*** Opening of Dataset entries ***
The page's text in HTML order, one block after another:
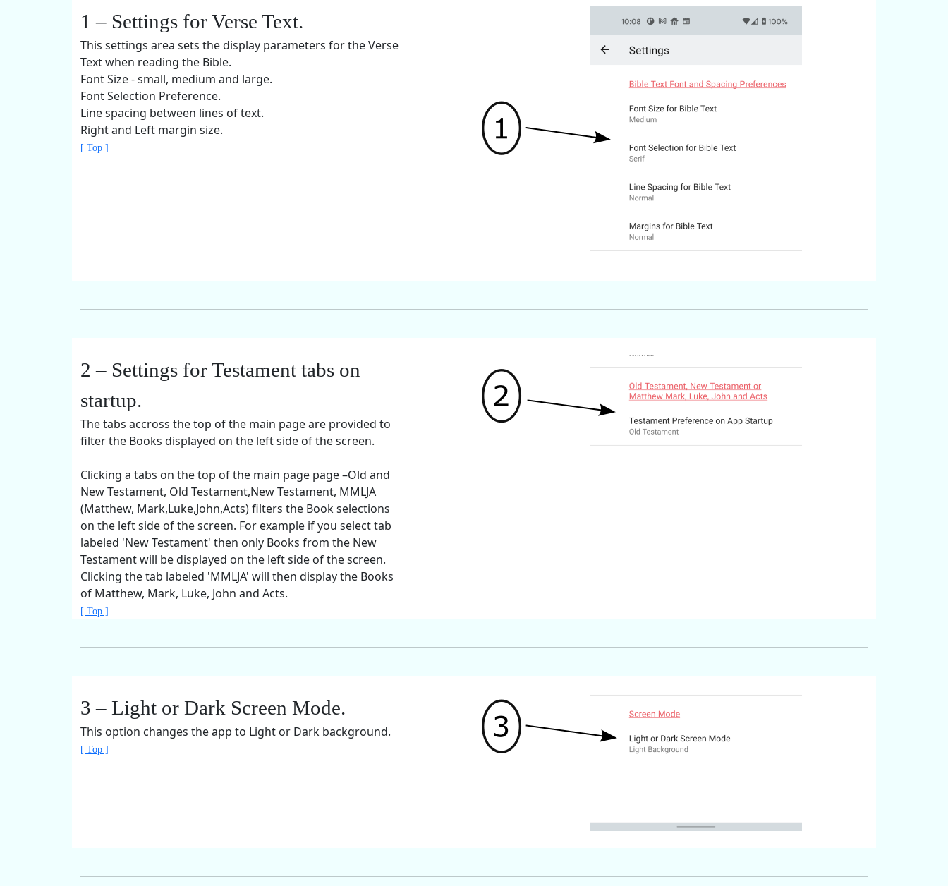
1 – Settings for Verse Text.
This settings area sets the display parameters for the Verse
Text when reading the Bible.
Font Size - small, medium and large.
Font Selection Preference.
Line spacing between lines of text.
Right and Left margin size.
[ Top ]
2 – Settings for Testament tabs on
startup.
The tabs accross the top of the main page are provided to
filter the Books displayed on the left side of the screen.
Clicking a tabs on the top of the main page page –Old and
New Testament, Old Testament,New Testament, MMLJA
(Matthew, Mark,Luke,John,Acts) filters the Book selections
on the left side of the screen. For example if you select tab
labeled 'New Testament' then only Books from the New
Testament will be displayed on the left side of the screen.
Clicking the tab labeled 'MMLJA' will then display the Books
of Matthew, Mark, Luke, John and Acts.
[ Top ]
3 – Light or Dark Screen Mode.
This option changes the app to Light or Dark background.
[ Top ]
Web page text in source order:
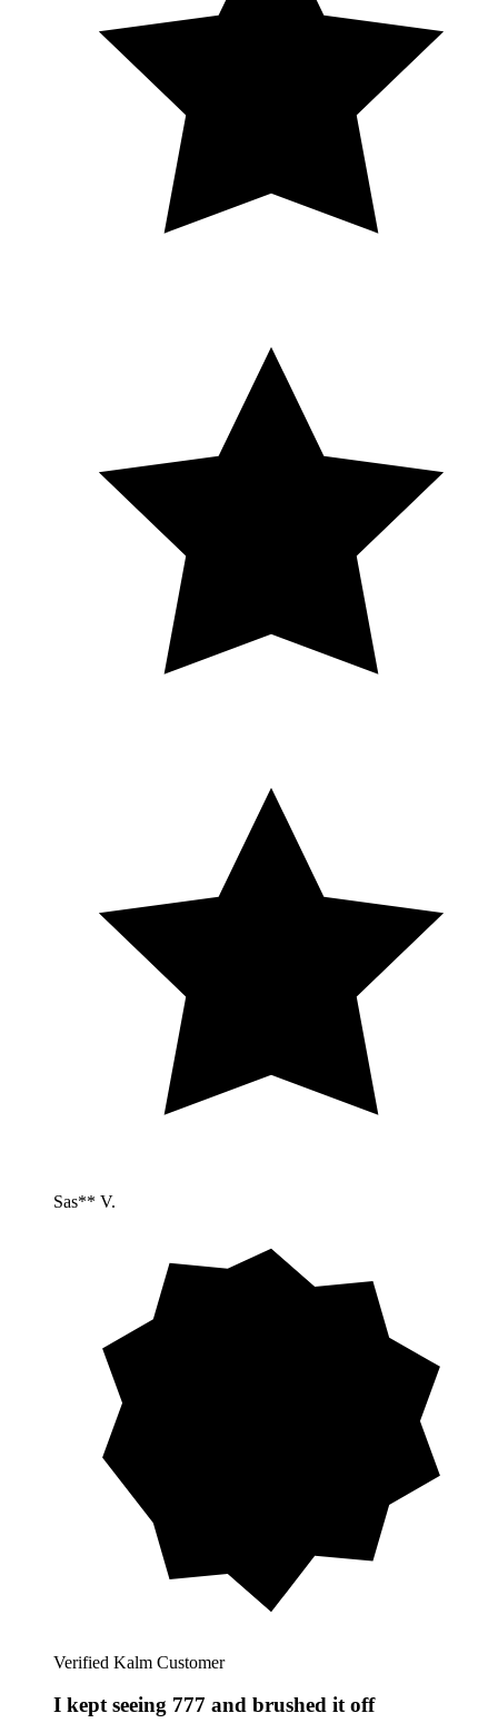
Sas** V.
Verified Kalm Customer
I kept seeing 777 and brushed it off
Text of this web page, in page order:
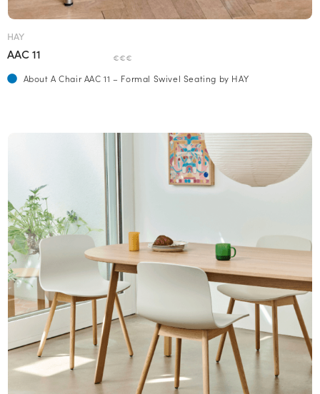
HAY
AAC 11 €€€
About A Chair AAC 11 – Formal Swivel Seating by HAY
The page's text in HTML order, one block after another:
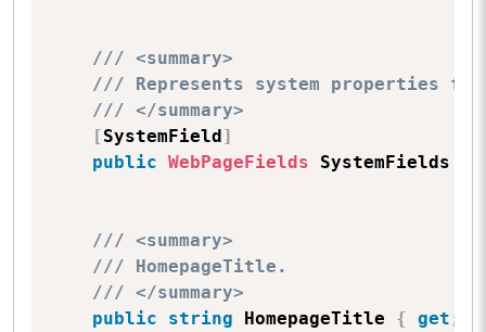
/// <summary>
/// Represents system properties for
/// </summary>
[SystemField]
public WebPageFields SystemFields
/// <summary>
/// HomepageTitle.
/// </summary>
public
string HomepageTitle { get ;
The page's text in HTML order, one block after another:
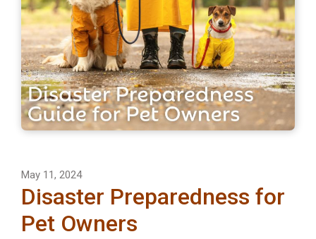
*** Close of Dataset entries ***
[Exercise instructions] Please reproduce exactly, and nothing more, the lines from the one containing "Web page text" through the last line of the entries, both included; pictures stay out.

[Written response]
Web page text in source order:
Sas** V.
Verified Kalm Customer
I kept seeing 777 and brushed it off
Text of this web page, in page order:
HAY
AAC 11 €€€
About A Chair AAC 11 – Formal Swivel Seating by HAY
The page's text in HTML order, one block after another:
/// <summary>
/// Represents system properties for
/// </summary>
[SystemField]
public WebPageFields SystemFields
/// <summary>
/// HomepageTitle.
/// </summary>
public
string HomepageTitle { get ;
The page's text in HTML order, one block after another:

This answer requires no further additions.